Concatenating Nested Repeated Records

dimension
modeling
bigquery
lookml

(Brent Shreve) #1

Hi all!

I’m trying to accomplish something similar to this in an Explore:

https://stackoverflow.com/questions/29486388/concatenate-the-values-of-a-nested-field-on-bigquery

Here’s an example of our current BigQuery schema and data:

example_schema

This is what I’d like to achieve:

Is this possible without a change to the underlying data model? If not, is it best practice to create a DT or PDT when working with nested fields?

I’ve tried using some of the BigQuery string concatenation functions but they’re aggregations which don’t play nicely with dimensions.

Any tips or tricks would be appreciated!

Thanks,
Brent


(rufus) #2

@brent_shreve,

This is certainly possible without changing the underlying data. BigQuery provides some great advantages when it comes to nested data and we can take advantage of them natively without pdts.

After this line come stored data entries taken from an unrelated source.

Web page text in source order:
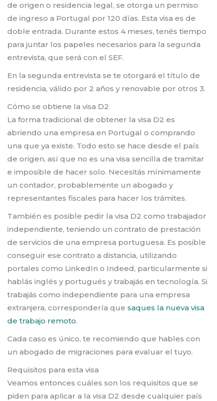
de origen o residencia legal, se otorga un permiso
de ingreso a Portugal por 120 días. Esta visa es de
doble entrada. Durante estos 4 meses, tenés tiempo
para juntar los papeles necesarios para la segunda
entrevista, que será con el SEF.
En la segunda entrevista se te otorgará el título de
residencia, válido por 2 años y renovable por otros 3.
Cómo se obtiene la visa D2
La forma tradicional de obtener la visa D2 es
abriendo una empresa en Portugal o comprando
una que ya existe. Todo esto se hace desde el país
de origen, así que no es una visa sencilla de tramitar
e imposible de hacer solo. Necesitás mínimamente
un contador, probablemente un abogado y
representantes fiscales para hacer los trámites.
También es posible pedir la visa D2 como trabajador
independiente, teniendo un contrato de prestación
de servicios de una empresa portuguesa. Es posible
conseguir ese contrato a distancia, utilizando
portales como LinkedIn o Indeed, particularmente si
hablás inglés y portugués y trabajás en tecnología. Si
trabajás como independiente para una empresa
extranjera, correspondería que saques la nueva visa
de trabajo remoto.
Cada caso es único, te recomiendo que hables con
un abogado de migraciones para evaluar el tuyo.
Requisitos para esta visa
Veamos entonces cuáles son los requisitos que se
piden para aplicar a la visa D2 desde cualquier país
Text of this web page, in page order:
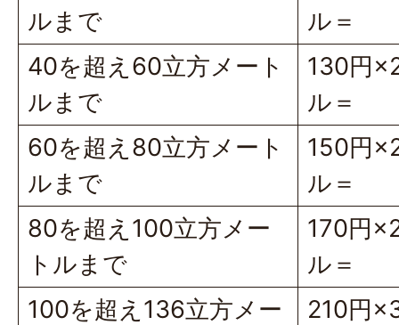
ルまで
ル＝
40を超え60立方メート
ルまで
130円
ル＝
60を超え80立方メート
ルまで
150円
ル＝
80を超え100立方メー
トルまで
170円
ル＝
100を超え136立方メー
210円
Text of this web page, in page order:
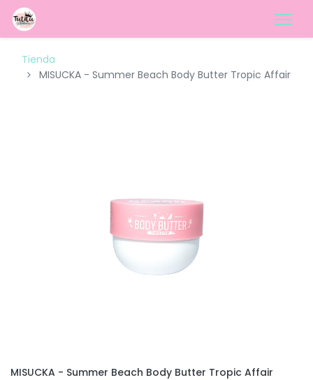
Tienda
MISUCKA - Summer Beach Body Butter Tropic Affair
MISUCKA - Summer Beach Body Butter Tropic Affair
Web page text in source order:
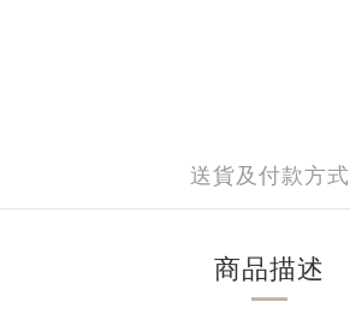
送貨及付款方式
商品描述

You could use the group_concat approach to create the dimensions you need. Something like:

dimension: old_value {
    type: string
    sql: (SELECT group_concat(old_value) FROM UNNEST(${TABLE}.log_changes)) ;;
  }

A similar approach that would give you a lot more flexibility in terms of grouping on the front end would be to create individual dimensions for each piece of the address. Something like this:

dimension: old_address1 {
    type: string
    sql: (SELECT old_value FROM UNNEST(${TABLE}.log_changes) where property = 'address1') ;;
  }

From there you could also concat those dimensions together to give you one old_value field.

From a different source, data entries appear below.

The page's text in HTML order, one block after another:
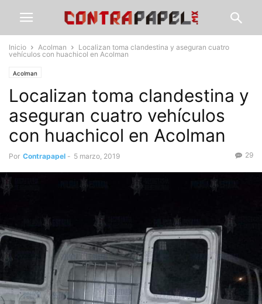
Inicio Acolman
Localizan toma clandestina y aseguran cuatro
vehículos con huachicol en Acolman
Acolman
Localizan toma clandestina y
aseguran cuatro vehículos
con huachicol en Acolman
Por Contrapapel - 5 marzo, 2019 29
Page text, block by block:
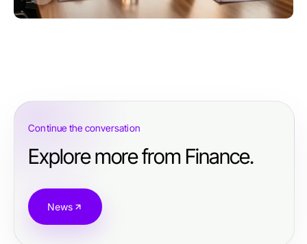
Continue the conversation
Explore more from Finance.
News
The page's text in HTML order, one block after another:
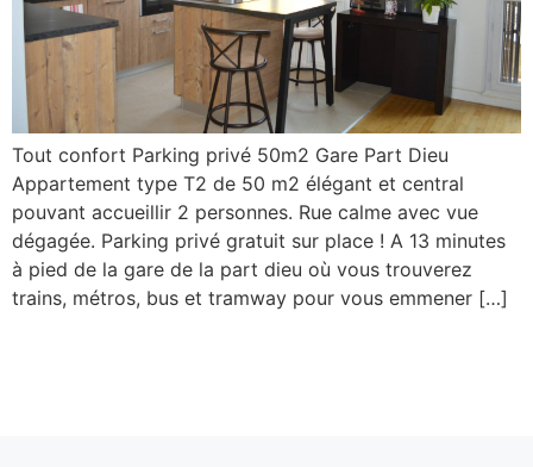
Tout confort Parking privé 50m2 Gare Part Dieu
Appartement type T2 de 50 m2 élégant et central
pouvant accueillir 2 personnes. Rue calme avec vue
dégagée. Parking privé gratuit sur place ! A 13 minutes
à pied de la gare de la part dieu où vous trouverez
trains, métros, bus et tramway pour vous emmener […]

For reference there are some examples of how that works here - Modeling nested data in Big Query Standard SQL

Also the BigQuery docs have some examples of unnesting through multiple levels of struct/array combos. You can get pretty advanced very quickly which is why BigQuery’s nesting functionality is so powerful - Querying Array Type Fields in a Struct

Hope that helps!